The U.S. Commodity Futures Trading Commission (CFTC) has warned investors to be careful as arbitrage profit scams are hard to detect.
The CFTC has said it suspects the CEO of Arbitraging.co, a cryptocompany, of fraud. According to the CFTC, Jeremy Rounsville misled investors by claiming he had developed a “highly advanced arbitrage bot” that could trade effectively.
“Rownsville’s claims were not true. The Arbitraging.co bot, known as aBOT, has never traded on behalf of investors,” the derivatives regulator says.
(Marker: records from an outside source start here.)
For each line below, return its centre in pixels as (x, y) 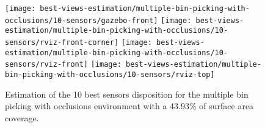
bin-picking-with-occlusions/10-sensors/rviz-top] (110, 74)
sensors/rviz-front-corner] (62, 42)
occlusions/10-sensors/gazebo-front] (82, 20)
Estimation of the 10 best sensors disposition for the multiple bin (127, 94)
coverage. (22, 117)
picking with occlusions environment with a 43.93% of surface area (129, 106)
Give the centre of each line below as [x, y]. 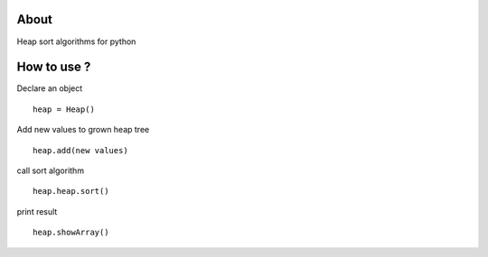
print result [37, 211]
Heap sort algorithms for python [76, 41]
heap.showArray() [71, 233]
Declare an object [50, 88]
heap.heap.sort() [71, 191]
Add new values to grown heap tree [83, 130]
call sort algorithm [51, 170]
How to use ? [54, 67]
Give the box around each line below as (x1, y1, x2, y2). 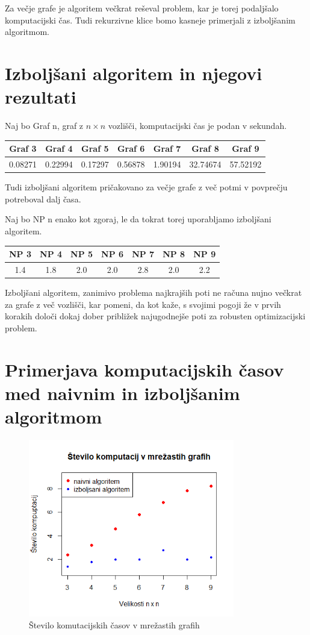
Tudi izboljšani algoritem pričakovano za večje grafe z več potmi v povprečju (5, 181, 288, 193)
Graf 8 (191, 142, 219, 155)
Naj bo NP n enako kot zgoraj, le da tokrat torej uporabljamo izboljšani (5, 213, 271, 225)
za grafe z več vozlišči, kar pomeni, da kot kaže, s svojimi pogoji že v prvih (5, 298, 281, 310)
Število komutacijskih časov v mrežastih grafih (29, 618, 200, 631)
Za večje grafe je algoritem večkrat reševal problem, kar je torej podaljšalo (5, 2, 279, 14)
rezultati (5, 84, 76, 109)
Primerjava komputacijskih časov (5, 357, 284, 381)
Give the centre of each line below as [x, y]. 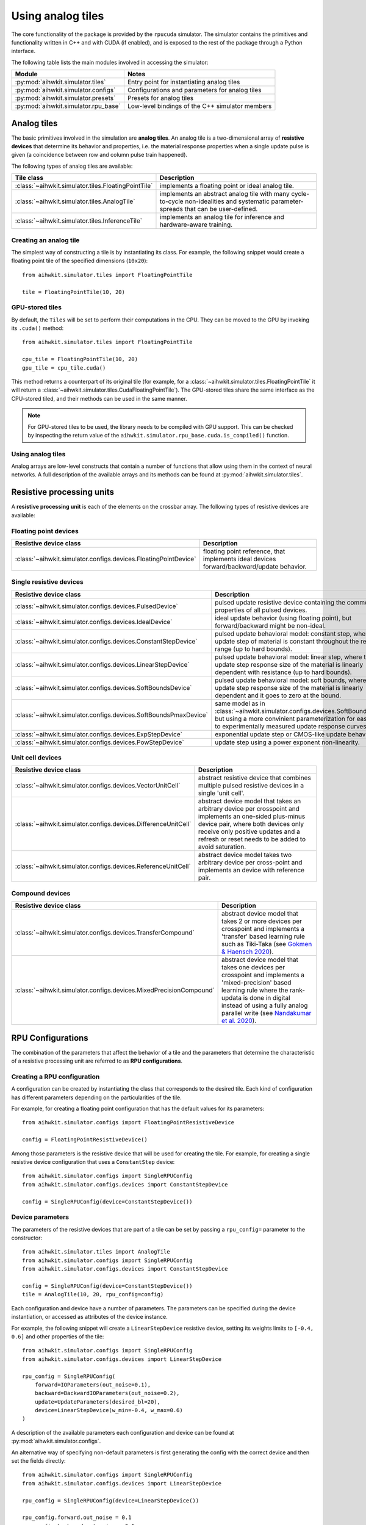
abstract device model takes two [245, 855]
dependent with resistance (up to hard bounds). [283, 672]
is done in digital [267, 998]
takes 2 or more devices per [262, 921]
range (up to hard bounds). [253, 648]
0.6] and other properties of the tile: [58, 1337]
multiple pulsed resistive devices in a [251, 786]
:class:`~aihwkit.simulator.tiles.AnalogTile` [75, 201]
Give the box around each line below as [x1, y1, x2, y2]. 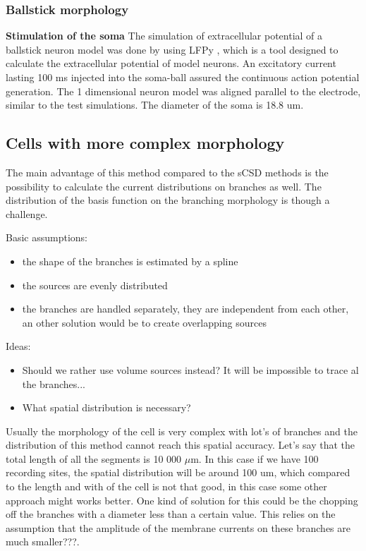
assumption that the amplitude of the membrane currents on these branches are [6, 520, 351, 535]
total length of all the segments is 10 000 [6, 451, 182, 466]
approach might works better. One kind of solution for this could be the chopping [6, 492, 358, 507]
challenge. [6, 206, 48, 221]
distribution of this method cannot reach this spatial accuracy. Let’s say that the [6, 437, 355, 452]
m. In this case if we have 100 [190, 451, 319, 466]
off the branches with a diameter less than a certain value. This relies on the [6, 507, 336, 521]
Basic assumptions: [6, 230, 87, 245]
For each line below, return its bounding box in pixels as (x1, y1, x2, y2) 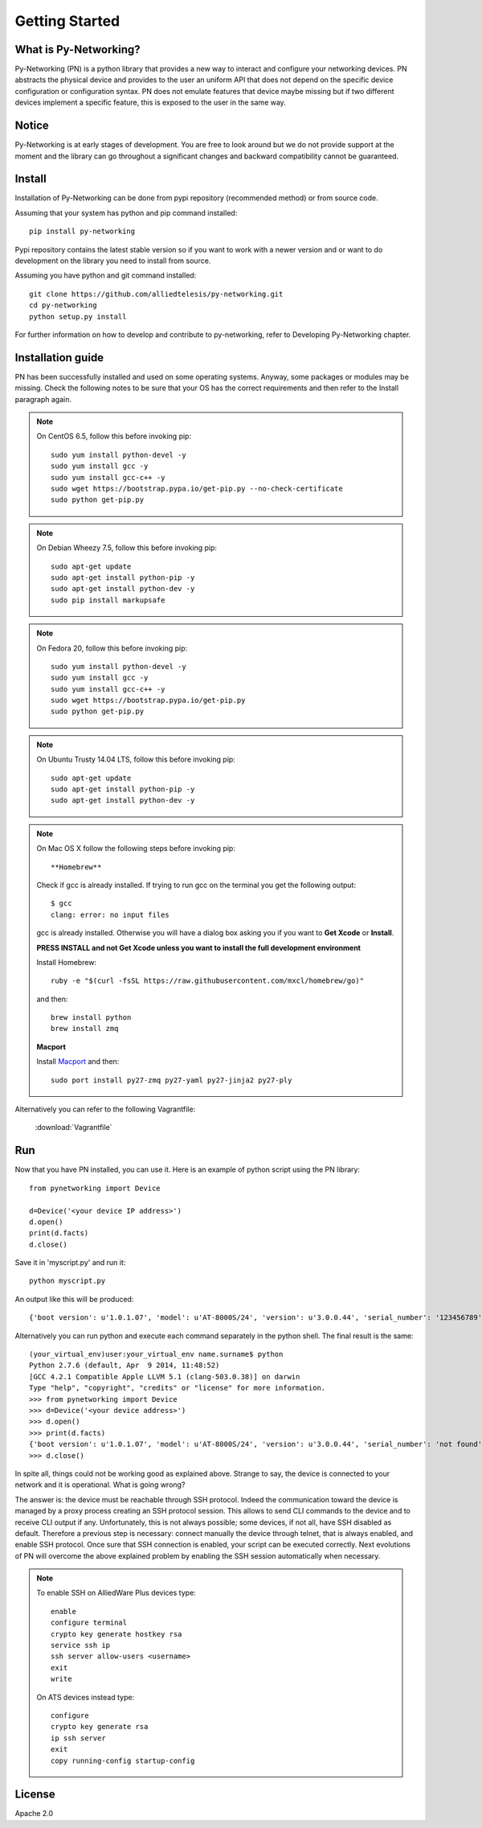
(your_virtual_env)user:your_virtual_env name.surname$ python (29, 1349, 284, 1359)
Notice (14, 119, 50, 133)
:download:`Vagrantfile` (35, 1123, 112, 1132)
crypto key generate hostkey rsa (51, 1629, 182, 1638)
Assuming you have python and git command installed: (14, 270, 197, 281)
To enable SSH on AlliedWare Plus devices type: (36, 1588, 196, 1598)
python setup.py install (29, 312, 127, 321)
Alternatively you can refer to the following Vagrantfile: (14, 1104, 196, 1114)

The commission declared that such manipulations in trade show the importance of regulation, which includes the protection of customers and the control of market participants. CFTC Commissioner Kristin Johnson warned that this is neither the first nor the last time that investors have been manipulated. And that such incidents will become more and more:
“As the technology to support complex trading strategies becomes readily available, investors will increasingly be drawn into fraudulent fundraising schemes like the Rouncesville scheme.”
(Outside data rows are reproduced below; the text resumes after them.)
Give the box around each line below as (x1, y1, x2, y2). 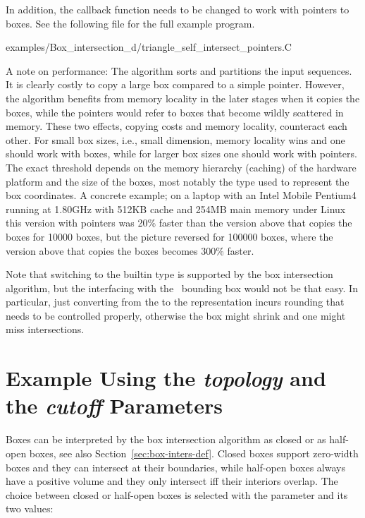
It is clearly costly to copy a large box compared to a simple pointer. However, (6, 77, 345, 92)
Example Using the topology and (6, 363, 326, 393)
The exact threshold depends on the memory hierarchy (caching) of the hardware (6, 159, 357, 174)
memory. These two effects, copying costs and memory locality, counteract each (6, 119, 347, 133)
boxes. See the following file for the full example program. (6, 16, 255, 30)
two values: (6, 501, 54, 516)
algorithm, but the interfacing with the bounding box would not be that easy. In (6, 280, 358, 295)
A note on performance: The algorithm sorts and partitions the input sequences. (6, 63, 352, 78)
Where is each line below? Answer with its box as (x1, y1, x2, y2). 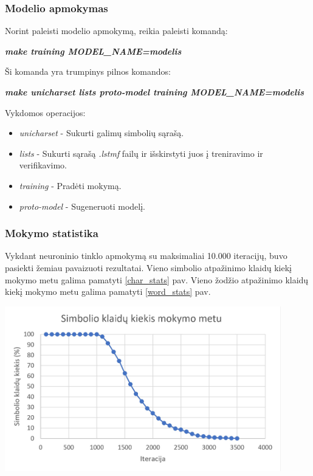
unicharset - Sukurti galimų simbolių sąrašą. (19, 126, 184, 139)
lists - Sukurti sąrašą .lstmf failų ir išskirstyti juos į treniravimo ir (19, 147, 263, 159)
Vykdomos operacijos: (5, 106, 86, 119)
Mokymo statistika (5, 226, 98, 241)
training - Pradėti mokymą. (19, 179, 122, 191)
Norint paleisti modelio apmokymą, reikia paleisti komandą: (5, 24, 228, 37)
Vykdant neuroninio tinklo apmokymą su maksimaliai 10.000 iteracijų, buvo (5, 249, 287, 262)
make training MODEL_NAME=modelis (5, 44, 182, 57)
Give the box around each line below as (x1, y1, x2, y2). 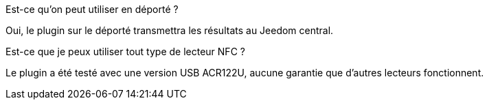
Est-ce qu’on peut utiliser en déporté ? (5, 3, 179, 15)
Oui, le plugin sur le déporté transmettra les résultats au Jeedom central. (5, 25, 334, 36)
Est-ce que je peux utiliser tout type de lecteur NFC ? (5, 46, 245, 57)
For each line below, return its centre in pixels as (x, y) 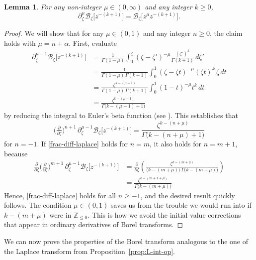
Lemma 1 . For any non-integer (53, 6)
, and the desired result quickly (188, 195)
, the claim (226, 33)
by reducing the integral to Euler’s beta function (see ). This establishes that (121, 115)
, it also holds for (176, 144)
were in (60, 214)
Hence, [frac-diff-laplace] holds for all (60, 195)
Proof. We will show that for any (54, 33)

Johnson added that the use of extremely complex trading technologies in the crypto market is “actually extremely competitive.” According to the official, strategies that focus on generating arbitrage profits or rents are almost elusive.
Recently, the US Securities and Exchange Commission (SEC) accused the Trade Coin Club team of stealing 80,000 bitcoins from over 100,000 investors using a Ponzi scheme.